The addition of probiotics in formula used for management of CMA requires that they be proven safe and are well tolerated. LGG has over 25 years of safe use25 including administration to preterm infants26 or to infants perinatally who were at high risk of allergy, in whom normal growth was demonstrated up to 2–4 years of age.27 28 To justify use, addition of a probiotic must also be shown to be of benefit. Early gut microbial colonisation is associated with modulation of inflammation and expression of allergy.18 20 29 30 LGG administration to atopic pregnant women followed by postnatal administration to their infants was associated with lower incidence of AD at 2, 4 and 7 years of age compared with placebo.30 Additionally, anti-inflammatory effects of LGG accompanied by amelioration of symptoms were observed in infants experiencing AD as a manifestation of CMA.19 31 In a study using fecal calprotectin as a marker of intestinal inflammation, infants with presumptive allergic colitis were randomised to receive an EH formula with or without LGG and the same casein hydrolysate as the formulae in the current study.20 After a 4-week feeding period, blood in stools, characteristic of allergic colitis, disappeared in all infants in the LGG-supplemented group versus only 63% in the non-supplemented group. The LGG-supplemented group also experienced a larger decrease in fecal calprotectin level.

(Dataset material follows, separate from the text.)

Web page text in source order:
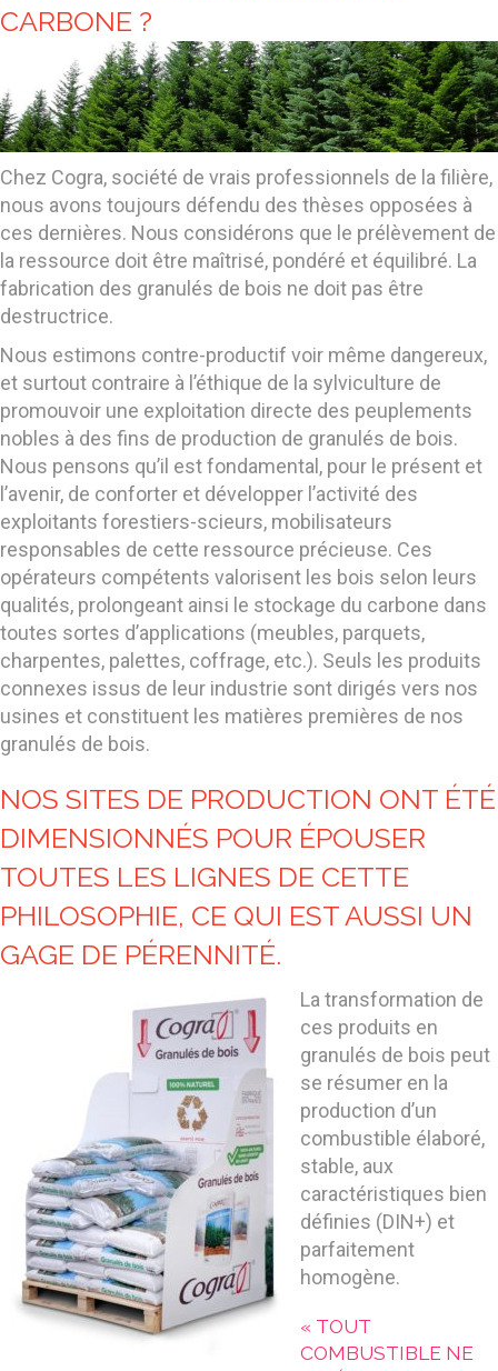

In a recent study, EH casein formula with LGG was demonstrated to accelerate the time of acquisition of tolerance to cow's milk protein in infants with CMA after 6 and 12 months of feeding.21

We previously demonstrated that LGG added to an EH casein formula was well tolerated and transiently colonised the intestinal tract of healthy term infants.22 Growth and other nutrition parameters, including circulating fatty acid levels, were demonstrated to be normal in healthy term infants who received this formula up to 4 months of age.23 Available data suggest that the LGG-supplemented EH casein formula assessed in the current study provides additional benefits of better management of allergic colitis, as well as faster tolerance acquisition, in infants with CMA that are not observed with the non-supplemented formula. We tested the EH casein formula supplemented with LGG according to established criteria and demonstrated that its hypoallergenic status is maintained. Therefore, this formula can be recommended for infants and children with CMA who require an alternative to formulae containing intact cow's milk protein.